Padi Megha, Quackenbush John
1Department of Molecular and Cellular Biology, University of Arizona, Tucson, AZ USA.
2Department of Biostatistics and Computational Biology, Dana-Farber Cancer Institute, Boston, MA USA.
NPJ Syst Biol Appl. 2018 Apr 19;4:16. doi: 10.1038/s41540-018-0052-5. eCollection 2018.
Complex traits and diseases like human height or cancer are often not caused by a single mutation or genetic variant, but instead arise from functional changes in the underlying molecular network. Biological networks are known to be highly modular and contain dense "communities" of genes that carry out cellular processes, but these structures change between tissues, during development, and in disease. While many methods exist for inferring networks and analyzing their topologies separately, there is a lack of robust methods for quantifying differences in network structure. Here, we describe ALPACA (ALtered Partitions Across Community Architectures), a method for comparing two genome-scale networks derived from different phenotypic states to identify condition-specific modules. In simulations, ALPACA leads to more nuanced, sensitive, and robust module discovery than currently available network comparison methods. As an application, we use ALPACA to compare transcriptional networks in three contexts: angiogenic and non-angiogenic subtypes of ovarian cancer, human fibroblasts expressing transforming viral oncogenes, and sexual dimorphism in human breast tissue. In each case, ALPACA identifies modules enriched for processes relevant to the phenotype. For example, modules specific to angiogenic ovarian tumors are enriched for genes associated with blood vessel development, and modules found in female breast tissue are enriched for genes involved in estrogen receptor and ERK signaling. The functional relevance of these new modules suggests that not only can ALPACA identify structural changes in complex networks, but also that these changes may be relevant for characterizing biological phenotypes.
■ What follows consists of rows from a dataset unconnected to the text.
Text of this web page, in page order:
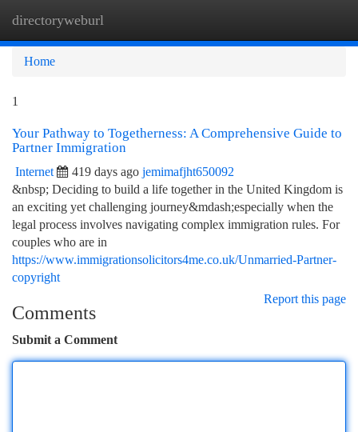
directoryweburl
Home
1
Your Pathway to Togetherness: A Comprehensive Guide to
Partner Immigration
Internet 419 days ago jemimafjht650092
&nbsp; Deciding to build a life together in the United Kingdom is
an exciting yet challenging journey&mdash;especially when the
legal process involves navigating complex immigration rules. For
couples who are in
https://www.immigrationsolicitors4me.co.uk/Unmarried-Partner-
copyright
Report this page
Comments
Submit a Comment

像人类身高或癌症这样的复杂性状和疾病通常不是由单个突变或基因变异引起的,而是源于潜在分子网络中的功能变化。已知生物网络具有高度模块化,并且包含执行细胞过程的密集基因“群落”,但这些结构在不同组织之间、发育过程中和疾病状态下会发生变化。虽然存在许多分别推断网络及其拓扑结构的方法,但缺乏用于量化网络结构差异的可靠方法。在这里,我们描述了ALPACA(跨群落结构的改变分区),这是一种用于比较从不同表型状态衍生的两个基因组规模网络以识别特定条件模块的方法。在模拟中,与目前可用的网络比较方法相比,ALPACA能带来更细致入微、更敏感且更可靠的模块发现。作为一个应用实例,我们使用ALPACA比较三种情况下的转录网络:卵巢癌的血管生成和非血管生成亚型、表达转化病毒癌基因的人类成纤维细胞以及人类乳腺组织中的性别二态性。在每种情况下,ALPACA都能识别出富含与表型相关过程的模块。例如,血管生成性卵巢肿瘤特有的模块富含与血管发育相关的基因,而在女性乳腺组织中发现的模块富含参与雌激素受体和ERK信号传导的基因。这些新模块的功能相关性表明,ALPACA不仅可以识别复杂网络中的结构变化,而且这些变化可能与表征生物学表型相关。